Gelza Rocha -AS AÇÕES POLÊMICAS DO MEC
AS AÇÕES POLÊMICAS DO MEC
Por Gelza Rocha

Por Gelza Rocha

Não bastasse a polêmica gerada pelo Kit contra a homofobia encaminhado pelo MEC para os estabelecimentos de ensino da rede pública, esse Ministério aprova mais outra novidade, cujo teor já é objeto de discussões calorosas: um livro didático que ensina português errado! Uma frase falada e escrita assim: “os livro pode ser comprado...” não estaria incorreta, mas “inadequada”, conforme defendem as autoras da obra.
Este fato fez-me lembrar do meu pai, um homem inteligentíssimo, não obstante quase analfabeto (por circunstâncias que não cabem explicar aqui), cujo maior objetivo de vida foi educar até o nível mais superior do ensino, os seus 12 filhos, não medindo esforços ou sacrifícios para tal. Graças a Deus foi vitorioso em seu desejo. Sentia muito orgulho de nos ouvir falar corretamente e gostava de repetir: “é muito bonito a pessoa saber falar sem errar as palavras!” Nota dez para seu Severino Alves da Roch
O MEC aprovar um livro que ensina a escrever, ler e falar errado? Não é um pouco demais para suportar calado? Da minha parte, não calarei!
Tenho o maior respeito e admiração pela trajetória de vida do ex - presidente Lula, em quem sempre votei, mas fico a refletir se não procede a análise de alguns colegas que vêem na infeliz idéia das autoras e no aval do Ministério da Educação, provavelmente, uma forma de generalizar a aceitação do português incorreto falado pelo Lula (felizmente, já bem melhorado), principalmente no que diz respeito ao uso do plural, como algo exemplar... É de se pensar!
Coincidentemente, (ou não?) as frases que ilustram o tal livro didático (!) nos remetem imediatamente à fala do ex-presidente, a exemplo de “os nosso Ministro precisa de trabalhar...”
Ou estaria o Ministro Hadad tentando reinventar o ensino da língua portuguesa, aliás o desensino (permitam-me criar este vocábulo, pois se não estiver correto, estará, indubitavelmente, “adequado”, bem ao gosto do que pregam as insignes mestras).
Diante desta nova “gramática da língua portuguesa”, chego a sentir remorso pelas correções (ou “pela correções”, pelas correção?) que fiz em centenas de provas de geografia dos alunos submetidos ao Vestibular! Alguns até reprovados! Coitados! Injustiçados tão somente por terem elaborado frases “inadequadas”! Dentre muitas que registrei, exponho uma das respostas de um vestibulando, para explicar a seca do Nordeste: “As seca do meu nordeste é tanta quentura até chega a secá as roupa qui minha mãe esponhe nos arame da cerca e fica dibaixo do sol inscaldante...” Hoje, seria aprovado pelo MEC?
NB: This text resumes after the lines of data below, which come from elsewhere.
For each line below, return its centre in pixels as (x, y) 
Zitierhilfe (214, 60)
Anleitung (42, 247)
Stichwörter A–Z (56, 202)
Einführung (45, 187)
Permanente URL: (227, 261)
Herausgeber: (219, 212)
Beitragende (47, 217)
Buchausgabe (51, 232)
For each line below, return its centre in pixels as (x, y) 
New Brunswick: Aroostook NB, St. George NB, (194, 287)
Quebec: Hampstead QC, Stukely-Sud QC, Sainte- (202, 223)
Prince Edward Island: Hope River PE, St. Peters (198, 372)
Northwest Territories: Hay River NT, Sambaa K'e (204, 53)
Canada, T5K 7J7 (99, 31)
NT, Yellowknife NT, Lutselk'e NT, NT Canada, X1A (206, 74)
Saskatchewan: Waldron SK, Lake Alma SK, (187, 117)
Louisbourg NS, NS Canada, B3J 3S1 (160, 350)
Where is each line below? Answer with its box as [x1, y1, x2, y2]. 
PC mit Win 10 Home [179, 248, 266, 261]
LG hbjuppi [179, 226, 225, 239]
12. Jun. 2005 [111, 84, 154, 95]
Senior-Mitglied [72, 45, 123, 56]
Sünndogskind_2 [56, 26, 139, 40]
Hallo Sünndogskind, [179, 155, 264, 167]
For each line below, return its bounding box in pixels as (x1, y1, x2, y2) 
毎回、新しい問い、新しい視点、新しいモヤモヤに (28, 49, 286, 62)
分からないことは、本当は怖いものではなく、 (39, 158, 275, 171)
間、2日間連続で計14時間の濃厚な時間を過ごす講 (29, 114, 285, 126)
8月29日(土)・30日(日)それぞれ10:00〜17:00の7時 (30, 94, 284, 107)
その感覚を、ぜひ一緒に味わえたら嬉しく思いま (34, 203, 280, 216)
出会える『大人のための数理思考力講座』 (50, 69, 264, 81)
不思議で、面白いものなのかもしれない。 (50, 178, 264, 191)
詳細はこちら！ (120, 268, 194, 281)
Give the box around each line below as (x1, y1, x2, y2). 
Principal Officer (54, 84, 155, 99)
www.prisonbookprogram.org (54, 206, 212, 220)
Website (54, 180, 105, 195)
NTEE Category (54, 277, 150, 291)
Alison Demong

Não! O Ministério da Educação e Cultura tratou de esclarecer que para as provas do ENEM (e Vestibular) continuam valendo as regras do Português correto, acadêmico, formal... Uma incoerência do tamanho do besteirol efetuado!
Não há justificativa para se tratar tão irresponsavelmente o ensino do idioma português. Escrever e falar errado faz parte do universo de milhares de brasileiros que foram e ainda são deixados de fora do recinto escolar, não por querer próprio, mas por ausência de planos do Governo que priorizem a educação, razão pela qual os deixa à margem do mercado de trabalho, sobrevivendo, honestamente, a custo de tremendos sacrifícios pessoais ou transformando-se em presa fácil às atividades ilícitas.
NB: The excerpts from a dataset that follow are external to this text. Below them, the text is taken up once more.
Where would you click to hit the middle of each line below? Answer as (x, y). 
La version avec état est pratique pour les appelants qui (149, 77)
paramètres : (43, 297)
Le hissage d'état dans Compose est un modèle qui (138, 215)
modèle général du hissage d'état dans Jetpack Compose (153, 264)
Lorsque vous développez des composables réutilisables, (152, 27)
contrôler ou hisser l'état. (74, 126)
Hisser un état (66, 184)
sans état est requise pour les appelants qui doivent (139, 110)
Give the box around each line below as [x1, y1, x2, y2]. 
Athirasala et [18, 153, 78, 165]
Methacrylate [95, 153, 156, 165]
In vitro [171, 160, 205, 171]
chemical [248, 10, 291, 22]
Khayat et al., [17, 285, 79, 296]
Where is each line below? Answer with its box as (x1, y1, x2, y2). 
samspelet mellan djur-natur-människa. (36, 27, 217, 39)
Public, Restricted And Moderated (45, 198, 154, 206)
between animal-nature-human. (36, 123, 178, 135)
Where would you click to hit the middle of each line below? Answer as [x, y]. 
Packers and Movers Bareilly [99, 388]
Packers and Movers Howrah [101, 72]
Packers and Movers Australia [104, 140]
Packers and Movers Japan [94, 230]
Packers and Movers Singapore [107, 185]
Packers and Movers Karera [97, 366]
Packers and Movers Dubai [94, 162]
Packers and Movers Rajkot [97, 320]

Alcançar o degrau mais elevado do Poder Executivo de uma Nação, com quase nenhum estudo, é uma façanha digna de reconhecimento e admiração, mas não deve balizar o caminho a ser percorrido por nossos jovens estudantes... Afinal, um fenômeno Lula não acontece todo dia!
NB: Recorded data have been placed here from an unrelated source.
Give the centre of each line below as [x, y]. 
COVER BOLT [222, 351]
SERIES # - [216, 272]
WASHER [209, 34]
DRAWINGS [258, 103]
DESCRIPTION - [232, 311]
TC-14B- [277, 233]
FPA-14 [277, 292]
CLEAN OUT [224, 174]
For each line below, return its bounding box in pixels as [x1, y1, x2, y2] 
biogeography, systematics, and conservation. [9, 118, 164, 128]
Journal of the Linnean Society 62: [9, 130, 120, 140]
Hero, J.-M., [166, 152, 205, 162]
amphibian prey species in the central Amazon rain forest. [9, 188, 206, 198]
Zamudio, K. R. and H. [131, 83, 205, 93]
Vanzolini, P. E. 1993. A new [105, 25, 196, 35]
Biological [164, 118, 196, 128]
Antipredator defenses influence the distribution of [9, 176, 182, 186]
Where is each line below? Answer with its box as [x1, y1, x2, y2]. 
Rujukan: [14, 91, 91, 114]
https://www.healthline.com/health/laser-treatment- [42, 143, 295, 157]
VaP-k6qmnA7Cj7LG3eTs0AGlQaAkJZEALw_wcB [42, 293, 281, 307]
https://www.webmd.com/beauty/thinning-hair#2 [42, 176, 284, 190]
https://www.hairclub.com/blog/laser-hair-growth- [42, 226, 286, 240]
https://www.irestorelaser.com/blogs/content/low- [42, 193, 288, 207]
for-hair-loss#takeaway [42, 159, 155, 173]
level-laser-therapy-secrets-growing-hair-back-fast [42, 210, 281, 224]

Algumas pessoas mais radicais apostam na existência de uma conspiração contra a educação e a cultura do país, haja vista a recente escolha do Excelentíssimo Deputado Tirica como membro da Comissão de Educação e Cultura da Câmara Federal, e agora essa formidável medida do MEC promovendo e financiando o ensino de um português errado...
Exageros à parte, convenhamos que o fato inusitado, aprovado por um setor que deve primar pela boa qualidade do ensino pode gerar todo tipo de conjecturas. Mesmo a de que o tal compêndio teria sido adotado com o objetivo de desonerar os cofres do MEC com salários elevados(!) aos professores detentores de diploma de Pós-Graduação...Afinal, para ensinar (ou desensinar) errado será uma perda de tempo e de dinheiro o professor realizar cursos de aprimoramento do seu saber...
Educação é coisa séria. Aprender corretamente a língua portuguesa, também.
Zero para as autoras e Zero e meio para o MEC.